Sunday, January 31, 2016

Spurgeon: religious luxury

Sunday, January 31, 2016
    Commemoration of John Bosco, Priest, Founder of the Salesian Teaching Order, 1888
Meditation:
    Come now, you rich, weep and howl for the miseries that are coming upon you. Your riches have rotted and your garments are moth-eaten. Your gold and silver have corroded, and their corrosion will be evidence against you and will eat your flesh like fire. You have laid up treasure in the last days. Behold, the wages of the laborers who mowed your fields, which you kept back by fraud, are crying out against you, and the cries of the harvesters have reached the ears of the Lord of hosts. You have lived on the earth in luxury and in self-indulgence. You have fattened your hearts in a day of slaughter.
    —James 5:1-5 (ESV)
Quotation:
    O brethren, it is sickening work to think of your cushioned seats, your chants, your anthems, your choirs, your organs, your gowns, and your bands, and I know not what besides, all made to be instruments of religious luxury, if not of pious dissipation, while ye need far more to be stirred up and incited to holy ardour for the propagation of the truth as it is in Jesus.

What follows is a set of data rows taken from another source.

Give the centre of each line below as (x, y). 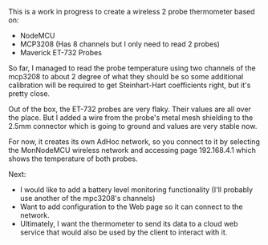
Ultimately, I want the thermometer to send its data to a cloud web (129, 224)
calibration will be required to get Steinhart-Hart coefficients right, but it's (130, 85)
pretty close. (29, 94)
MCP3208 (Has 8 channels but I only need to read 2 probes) (120, 44)
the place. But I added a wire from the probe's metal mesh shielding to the (131, 118)
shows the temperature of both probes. (73, 159)
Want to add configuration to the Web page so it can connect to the (131, 207)
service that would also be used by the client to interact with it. (124, 232)

    ... Charles Haddon Spurgeon (1834-1892), The Metropolitan Tabernacle Pulpit: Sermons, Passmore & Alabaster, 1856, p. 83-84 (see the book)
    See also Jas. 5:1-5; Mark 4:13-20; 12:38-40; John 14:6
Quiet time reflection:
    Lord, I confess that I have looked after myself first and ignored the needs of my brother. I pray that You work in me to cure this sickness of my soul.